City of Newark, Department of Law
920 Broad Street, Room 316
Newark, NJ 07102
Counsel for Defendant
Justin D. Santagata, Esq.
Kaufman Semeraro & Leibman, LLP
Fort Lee Executive Park
Two Executive Drive, Suite 530
Fort Lee, NJ 07024
Counsel for Plaintiff
LETTER OPINION FILED WITH THE CLERK OF THE COURT
Re:
Estate of Adriano Roman, Jr. v. City of Newark
Civil Action No. 16-1110 (SDW) (LDW)
Counsel:
Before this Court is Defendant City of Newark’s (“Newark” or “Defendant”) Motion for
Reconsideration of this Court’s June 24, 2020 grant of partial summary judgment to Plaintiff
(“June 24th Decision”). (D.E. 112, 113). This Court, having considered the parties’ submissions
and having reached its decision without oral argument pursuant to Federal Rule of Civil Procedure
78, and for the reasons discussed below, DENIES Newark’s motion.
DISCUSSION
A.
“Although the Federal Rules of Civil Procedure do not expressly authorize motions for
reconsideration, Local Civil Rule 7.1(i) provides for such a review.” Sch. Specialty, Inc. v.

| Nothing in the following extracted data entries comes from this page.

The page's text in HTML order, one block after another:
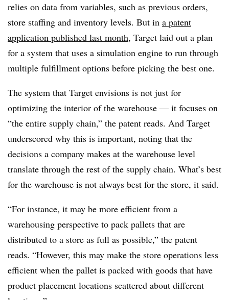
relies on data from variables, such as previous orders,
store staffing and inventory levels. But in a patent
application published last month, Target laid out a plan
for a system that uses a simulation engine to run through
multiple fulfillment options before picking the best one.
The system that Target envisions is not just for
optimizing the interior of the warehouse — it focuses on
“the entire supply chain,” the patent reads. And Target
underscored why this is important, noting that the
decisions a company makes at the warehouse level
translate through the rest of the supply chain. What’s best
for the warehouse is not always best for the store, it said.
“For instance, it may be more efficient from a
warehousing perspective to pack pallets that are
distributed to a store as full as possible,” the patent
reads. “However, this may make the store operations less
efficient when the pallet is packed with goods that have
product placement locations scattered about different
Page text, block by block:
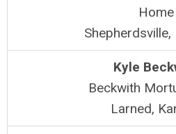
Home
Shepherdsville,
Kyle
Beckwith
Larned,
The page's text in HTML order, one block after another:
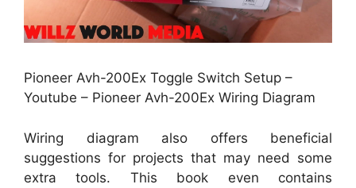
Pioneer Avh-200Ex Toggle Switch Setup –
Youtube – Pioneer Avh-200Ex Wiring Diagram
Wiring diagram also offers beneficial
suggestions for projects that may need some
extra tools. This book even contains
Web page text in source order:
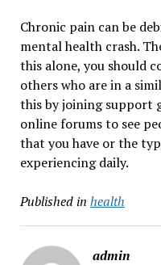
Chronic pain can be
mental health crash.
this alone, you should
others who are in a
this by joining support
online forums to see
that you have or the
experiencing daily.
Published in health
admin
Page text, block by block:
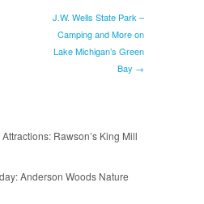
J.W. Wells State Park –
Camping and More on
Lake Michigan’s Green
Bay →
Rawson’s King Mill
Anderson Woods Nature
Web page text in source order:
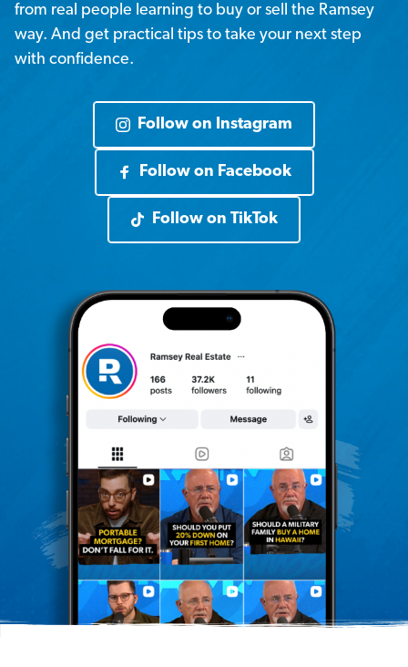
from real people learning to buy or sell the Ramsey
way. And get practical tips to take your next step
with confidence.
Follow on Instagram
Follow on Facebook
Follow on TikTok
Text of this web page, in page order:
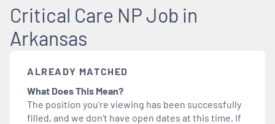
Critical Care NP Job in
Arkansas
ALREADY MATCHED
What Does This Mean?
The position you’re viewing has been successfully
filled, and we don’t have open dates at this time. If
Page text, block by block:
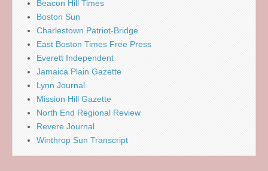
Beacon Hill Times
Boston Sun
Charlestown Patriot-Bridge
East Boston Times Free Press
Everett Independent
Jamaica Plain Gazette
Lynn Journal
Mission Hill Gazette
North End Regional Review
Revere Journal
Winthrop Sun Transcript

Ferrentino, Civ. No. 14-4507, 2015 WL 4602995, at *2 (D.N.J. July 30, 2015). A motion for
reconsideration is “an extremely limited procedural vehicle,” Ferrentino, 2015 WL 4602995 at *2
(internal citations omitted), which is to be granted “sparingly.” A.K. Stamping Co., Inc. v.
Instrument Specialties Co., Inc., 106 F. Supp. 2d 627, 662 (D.N.J. 2000). A party moving for
reconsideration must file its motion within fourteen (14) days “after the entry of the order or
judgment on the original motion” and set “forth concisely the matter or controlling decisions which
the party believes the . . . Judge has overlooked.” L. Civ. R. 7.1(i). This deadline may be relaxed
“only in extraordinary circumstances to prevent ‘surprise or injustice’.” Hargrove v. Sleepy’s LLC,
Civ. No. 10-1138, 2019 WL 8881823, at *2 n.1 (D.N.J. May 9, 2019).
Motions to reconsider are only proper where the moving party shows “(1) an intervening
change in the controlling law; (2) the availability of new evidence that was not available when the
court [reached its original decision]; or (3) the need to correct a clear error of law or fact or to
prevent manifest injustice.” Max’s Seafood Café v. Quinteros, 176 F.3d 669, 677 (3d Cir. 1999).
Mere disagreement with a court’s decision is not an appropriate basis upon which to bring a motion
for reconsideration as such disagreement should “be raised through the appellate process.” U.S. v.
Compaction Sys. Corp., 88 F. Supp. 2d 339, 345 (D.N.J. 1999).
B.
The Court assumes the parties’ familiarity with the factual and procedural history of this
action and addresses only those facts necessary for resolution of the instant motion. Defendant
acknowledges that its motion is out of time, (see D.E. 121-7 at 8-9), but argues that it “should be
treated as within time in the interests of justice” because new evidence, in the form of an audio
recording of a witness allegedly recanting her prior testimony, is only now available. (D.E. 121-7
at 9-12.)
Unfortunately for Defendant, the evidence it relies on is neither new, nor newly discovered.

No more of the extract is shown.